Using success results for further filtering
Suppose you want to overlay this success data on your final EAF plot so you can decide you have enough resampling support to trust the EAF value you obtain. This is easy to do, and you can modify the point color based on passing a threshold. We will use a success rate of 90% (i.e. 900 of 1000 resamples) as our threshold here.
Here, we can see that although most are green, ASV_72 does show up as highly enriched and with a confidence interval clear of 0. But, the red dot further flags it as suspect and warrants a deeper look.

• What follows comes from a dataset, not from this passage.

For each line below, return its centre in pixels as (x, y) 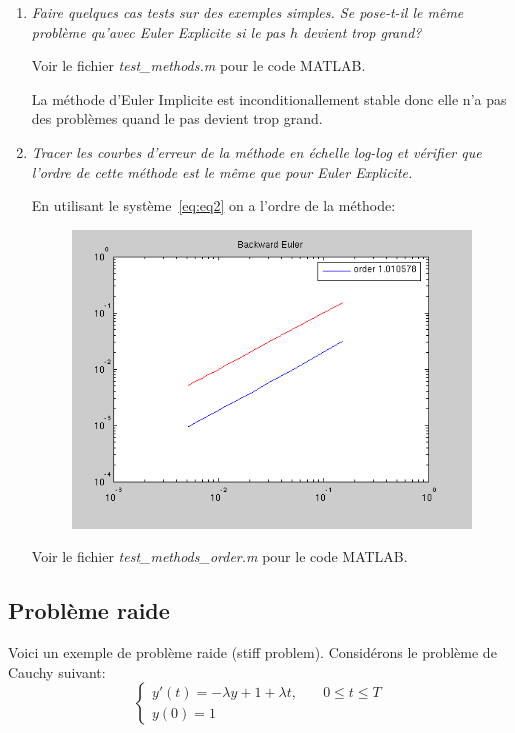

EAF = run_EAF_calculations(q2)
plot_EAF_values(EAF,
error = "ribbon",
confidence = 0.95,
success_ratio = 0.9,
color_by = "success")
#> ℹ Confidence level = 0.95
Conclusion
Resampling is the mechanism by which qSIP2 propagates uncertainty from WAD values through to EAF confidence intervals. Strict upfront filtering reduces the likelihood of resampling failures, but the allow_failures = TRUE approach offers a flexible alternative — letting the resampling step itself reveal which features have sufficient data support. In either case, plot_successful_resamples() and get_resample_counts() are useful tools for evaluating whether the resampling results are trustworthy. Once you are confident in the resampling quality, the next step is EAF calculations, where the resampled WAD distributions are used to estimate isotope incorporation for each feature.